According to Encyclopaedia Britannica, Russia dropped out of World War I as a direct result of the Bolshevik Revolution of November 1917, in which the provisional government was overthrown and Lenin became leader. Years of defeat on the battlefield had weakened the Czarist regime and strengthened the Bolshevik cause, and Lenin wanted to divert resources from the war to consolidate the Bolshevik victory at home.

The Russian Army had entered the war with poor leadership and insufficient training, supplies and weapons. It suffered a series of disastrous defeats. By the end of 1916, the number of soldiers killed, taken as prisoners of war or missing approached 5 million. In March 1917, the Bolsheviks called for committees of soldiers to take over the weapons of their units, regardless of the orders of their officers. In mid-1917, non-Russian peoples in the former empire began clamoring for independence. In late 1917, Lenin's decree abolishing private property and dividing landed estates among the peasants caused many soldiers to desert the front and rush homeward to claim the land. Russia could no longer viably wage the war.

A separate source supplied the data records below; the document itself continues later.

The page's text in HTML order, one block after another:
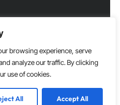
browsing experience, serve
analyze our traffic. By clicking
use of cookies.
All Accept All
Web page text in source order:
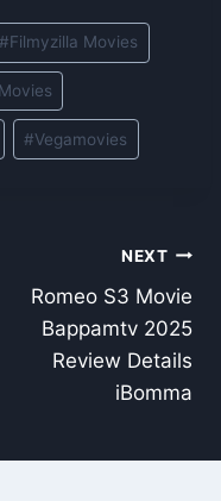
#Filmyzilla Movies
#Vegamovies
NEXT
Romeo S3 Movie
Bappamtv 2025
Review Details
iBomma
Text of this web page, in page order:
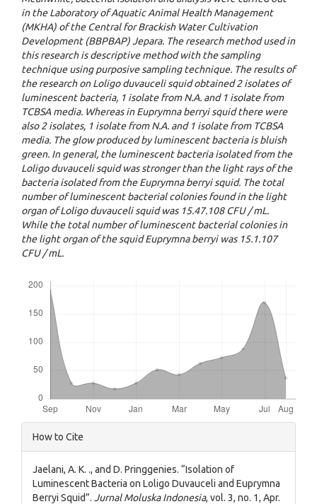
in the Laboratory of Aquatic Animal Health Management
(MKHA) of the Central for Brackish Water Cultivation
Development (BBPBAP) Jepara. The research method used in
this research is descriptive method with the sampling
technique using purposive sampling technique. The results of
the research on Loligo duvauceli squid obtained 2 isolates of
luminescent bacteria, 1 isolate from N.A. and 1 isolate from
TCBSA media. Whereas in Euprymna berryi squid there were
also 2 isolates, 1 isolate from N.A. and 1 isolate from TCBSA
media. The glow produced by luminescent bacteria is bluish
green. In general, the luminescent bacteria isolated from the
Loligo duvauceli squid was stronger than the light rays of the
bacteria isolated from the Euprymna berryi squid. The total
number of luminescent bacterial colonies found in the light
organ of Loligo duvauceli squid was 15.47.108 CFU / mL.
While the total number of luminescent bacterial colonies in
the light organ of the squid Euprymna berryi was 15.1.107
CFU / mL.
Article
Details
How to Cite
Jaelani, A. K. ., and D. Pringgenies. “Isolation of
Luminescent Bacteria on Loligo Duvauceli and Euprymna
Berryi Squid”. Jurnal Moluska Indonesia, vol. 3, no. 1, Apr.
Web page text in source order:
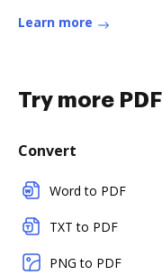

On Dec. 15, 1917, Russia and the Central Powers declared a cease-fire. Negotiations ensued. Because Russia was in such a weakened state, Germany dominated the talks. Finally, through the Treaty of Brest-Litovsk, Russia lost a million square miles of its territory, a third of its population, and a significant amount of its industry and oil, iron and coal stores. In November 1918, however, when the Central Powers lost the war, this treaty was annulled, though Russia did not get back its lost territories.